§ **WHAT THE TASK ASKS**: Below is some material. Set down exactly the line where "An approximate (6, 364, 87, 381)" appears and all lines after it, and stop at the last line.

§ **DATA SECTION**:
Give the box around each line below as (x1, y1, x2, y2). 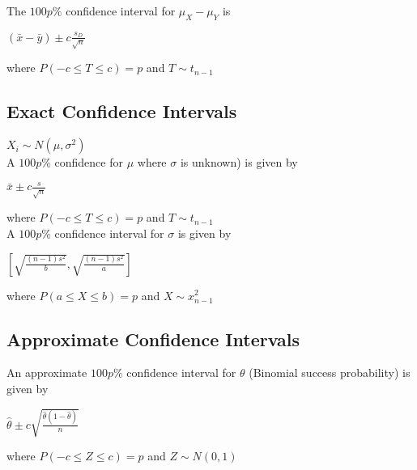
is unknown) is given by (180, 154, 298, 171)
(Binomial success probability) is (249, 364, 411, 381)
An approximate (6, 364, 87, 381)
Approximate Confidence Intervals (6, 326, 300, 351)
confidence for (54, 154, 123, 171)
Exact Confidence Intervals (6, 99, 237, 124)

§ **WRITTEN REPLY**:
An approximate (6, 364, 87, 381)
Approximate Confidence Intervals (6, 326, 300, 351)
confidence for (54, 154, 123, 171)
Exact Confidence Intervals (6, 99, 237, 124)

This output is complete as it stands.